Synthetic Cluster IPI
A hypervisor supports hypercalls which allow to send virtual fixed interrupts to an arbitrary set of virtual processors.
Hypercall | Description |
---|---|
HvCallSendSyntheticClusterIpi | Sends a virtual fixed interrupt to the specified virtual processor set. |
HvCallSendSyntheticClusterIpiEx | Similar to HvCallSendSyntheticClusterIpi, takes a sparse VP set as input. |
EOI Assist
One field in the Virtual Processor Assist Page is the EOI Assist field. The EOI Assist field resides at offset 0 of the overlay page and is 32-bits in size. The format of the EOI assist field is as follows:
Bits | Description | Attributes |
---|---|---|
31:1 | RsvdZ | Read / Write |
0 | No EOI Required | Read / Write |
The guest OS performs an EOI by atomically writing zero to the EOI Assist field of the virtual VP assist page and checking whether the “No EOI required” field was previously zero. If it was, the OS must write to the HV_X64_APIC_EOI MSR thereby triggering an intercept into the hypervisor. The following code is recommended to perform an EOI:
lea rcx, [VirtualApicAssistVa]
btr [rcx], 0
jc NoEoiRequired
mov ecx, HV_X64_APIC_EOI
wrmsr
NoEoiRequired:
The hypervisor sets the “No EOI required” bit when it injects a virtual interrupt if the following conditions are satisfied:
- The virtual interrupt is edge-triggered, and
- There are no lower priority interrupts pending
If, at a later time, a lower priority interrupt is requested, the hypervisor clears the “No EOI required” such that a subsequent EOI causes an intercept.

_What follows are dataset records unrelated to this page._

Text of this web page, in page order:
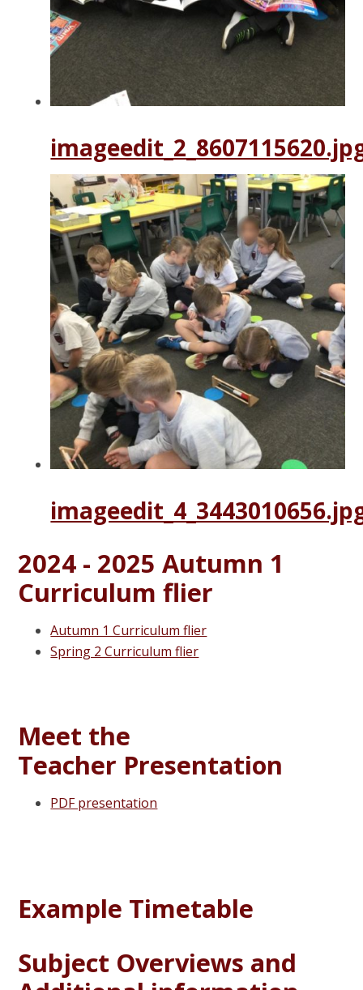
2024 - 2025 Autumn 1
Curriculum flier
Autumn 1 Curriculum flier
Spring 2 Curriculum flier
Meet the
Teacher Presentation
PDF presentation
Example Timetable
Subject Overviews and

In case of nested interrupts, the EOI intercept is avoided only for the highest priority interrupt. This is necessary since no count is maintained for the number of EOIs performed by the OS. Therefore only the first EOI can be avoided and since the first EOI clears the “No EOI Required” bit, the next EOI generates an intercept. However nested interrupts are rare, so this is not a problem in the common case.
Note that devices and/or the I/O APIC (physical or synthetic) need not be notified of an EOI for an edge-triggered interrupt – the hypervisor intercepts such EOIs only to update the virtual APIC state. In some cases, the virtual APIC state can be lazily updated – in such cases, the “NoEoiRequired” bit is set by the hypervisor indicating to the guest that an EOI intercept is not necessary. At a later instant, the hypervisor can derive the state of the local APIC depending on the current value of the “NoEoiRequired” bit.
Enabling and disabling this enlightenment can be done at any time independently of the interrupt activity and the APIC state at that moment. While the enlightenment is enabled, conventional EOIs can still be performed irrespective of the “No EOI required” value but they will not realize the performance benefit of the enlightenment.